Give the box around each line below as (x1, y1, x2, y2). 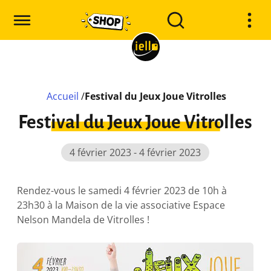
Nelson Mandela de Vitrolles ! (17, 213, 150, 226)
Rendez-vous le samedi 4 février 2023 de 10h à (17, 184, 227, 197)
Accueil (47, 90, 79, 103)
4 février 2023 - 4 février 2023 (70, 146, 201, 159)
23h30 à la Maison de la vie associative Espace (17, 198, 226, 212)
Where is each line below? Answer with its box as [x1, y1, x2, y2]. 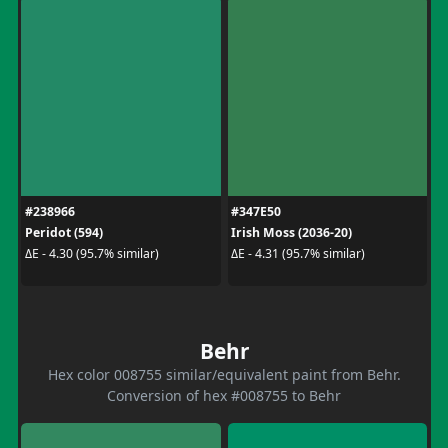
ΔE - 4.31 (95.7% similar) [231, 245, 365, 262]
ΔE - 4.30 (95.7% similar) [24, 245, 159, 262]
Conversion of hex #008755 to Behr [107, 385, 341, 405]
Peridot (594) [24, 223, 103, 241]
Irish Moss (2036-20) [231, 223, 352, 241]
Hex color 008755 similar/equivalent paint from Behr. [47, 364, 401, 384]
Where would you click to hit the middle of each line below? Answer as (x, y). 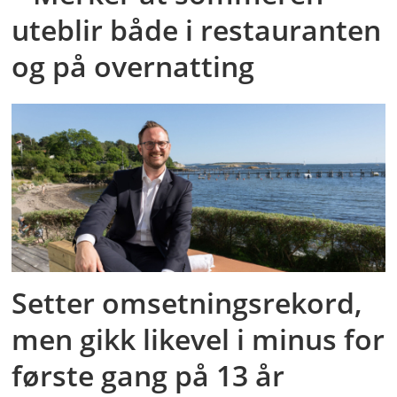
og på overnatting (133, 66)
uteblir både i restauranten (197, 29)
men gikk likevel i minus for (198, 339)
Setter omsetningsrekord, (187, 303)
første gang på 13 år (148, 376)
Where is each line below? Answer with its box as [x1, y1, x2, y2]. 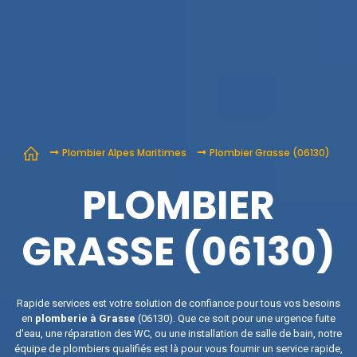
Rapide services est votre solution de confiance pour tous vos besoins [17, 296, 340, 309]
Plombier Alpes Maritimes [62, 145, 186, 159]
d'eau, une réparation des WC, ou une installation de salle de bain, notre [15, 327, 342, 339]
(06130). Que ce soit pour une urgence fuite [138, 312, 335, 324]
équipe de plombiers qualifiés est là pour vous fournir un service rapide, [14, 342, 343, 355]
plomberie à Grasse [35, 312, 138, 324]
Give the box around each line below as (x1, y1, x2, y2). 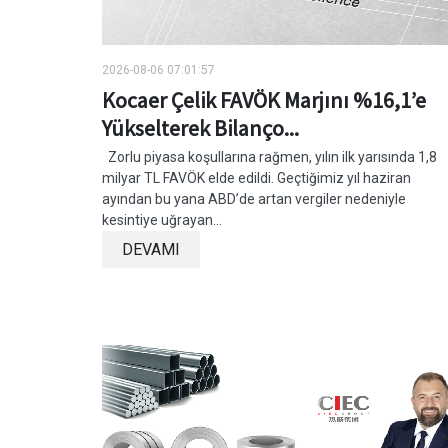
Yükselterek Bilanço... (102, 113, 299, 142)
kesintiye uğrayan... (102, 211, 222, 228)
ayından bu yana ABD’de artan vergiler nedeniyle (102, 190, 406, 207)
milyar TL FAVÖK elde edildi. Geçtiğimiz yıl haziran (102, 169, 411, 186)
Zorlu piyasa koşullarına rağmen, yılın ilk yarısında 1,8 (102, 148, 437, 165)
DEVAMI (122, 239, 180, 259)
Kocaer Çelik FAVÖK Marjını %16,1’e (102, 85, 426, 114)
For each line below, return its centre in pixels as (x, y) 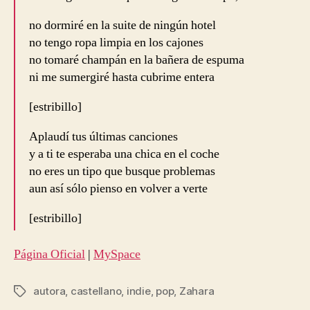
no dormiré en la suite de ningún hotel (122, 25)
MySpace (117, 255)
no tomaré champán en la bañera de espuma (137, 60)
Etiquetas (37, 292)
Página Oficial (49, 255)
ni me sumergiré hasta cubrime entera (122, 77)
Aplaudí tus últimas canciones (103, 136)
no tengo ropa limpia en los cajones (116, 42)
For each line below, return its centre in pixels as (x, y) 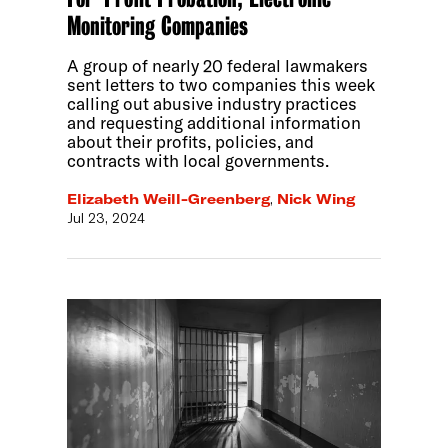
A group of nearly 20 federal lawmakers (218, 66)
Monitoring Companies (158, 26)
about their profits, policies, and (191, 142)
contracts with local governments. (198, 161)
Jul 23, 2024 (106, 217)
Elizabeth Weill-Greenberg (169, 198)
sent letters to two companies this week (221, 85)
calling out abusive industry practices (212, 104)

**Work instructions:**
Give the listing again word for word, but drop every picture.

**Response area:**
Give the box around each line below as (x1, y1, x2, y2). 
Nelson Mandela de Vitrolles ! (17, 213, 150, 226)
Rendez-vous le samedi 4 février 2023 de 10h à (17, 184, 227, 197)
Accueil (47, 90, 79, 103)
4 février 2023 - 4 février 2023 (70, 146, 201, 159)
23h30 à la Maison de la vie associative Espace (17, 198, 226, 212)
Where is each line below? Answer with its box as [x1, y1, x2, y2]. 
ΔE - 4.31 (95.7% similar) [231, 245, 365, 262]
ΔE - 4.30 (95.7% similar) [24, 245, 159, 262]
Conversion of hex #008755 to Behr [107, 385, 341, 405]
Peridot (594) [24, 223, 103, 241]
Irish Moss (2036-20) [231, 223, 352, 241]
Hex color 008755 similar/equivalent paint from Behr. [47, 364, 401, 384]
Where would you click to hit the middle of each line below? Answer as (x, y). 
og på overnatting (133, 66)
uteblir både i restauranten (197, 29)
men gikk likevel i minus for (198, 339)
Setter omsetningsrekord, (187, 303)
første gang på 13 år (148, 376)
Where is each line below? Answer with its box as [x1, y1, x2, y2]. 
Rapide services est votre solution de confiance pour tous vos besoins [17, 296, 340, 309]
Plombier Alpes Maritimes [62, 145, 186, 159]
d'eau, une réparation des WC, ou une installation de salle de bain, notre [15, 327, 342, 339]
(06130). Que ce soit pour une urgence fuite [138, 312, 335, 324]
équipe de plombiers qualifiés est là pour vous fournir un service rapide, [14, 342, 343, 355]
plomberie à Grasse [35, 312, 138, 324]
Give the box around each line below as (x1, y1, x2, y2). 
Yükselterek Bilanço... (102, 113, 299, 142)
kesintiye uğrayan... (102, 211, 222, 228)
ayından bu yana ABD’de artan vergiler nedeniyle (102, 190, 406, 207)
milyar TL FAVÖK elde edildi. Geçtiğimiz yıl haziran (102, 169, 411, 186)
Zorlu piyasa koşullarına rağmen, yılın ilk yarısında 1,8 (102, 148, 437, 165)
DEVAMI (122, 239, 180, 259)
Kocaer Çelik FAVÖK Marjını %16,1’e (102, 85, 426, 114)
For each line below, return its centre in pixels as (x, y) 
no dormiré en la suite de ningún hotel (122, 25)
MySpace (117, 255)
no tomaré champán en la bañera de espuma (137, 60)
Etiquetas (37, 292)
Página Oficial (49, 255)
ni me sumergiré hasta cubrime entera (122, 77)
Aplaudí tus últimas canciones (103, 136)
no tengo ropa limpia en los cajones (116, 42)
For each line below, return its centre in pixels as (x, y) 
A group of nearly 20 federal lawmakers (218, 66)
Monitoring Companies (158, 26)
about their profits, policies, and (191, 142)
contracts with local governments. (198, 161)
Jul 23, 2024 (106, 217)
Elizabeth Weill-Greenberg (169, 198)
sent letters to two companies this week (221, 85)
calling out abusive industry practices (212, 104)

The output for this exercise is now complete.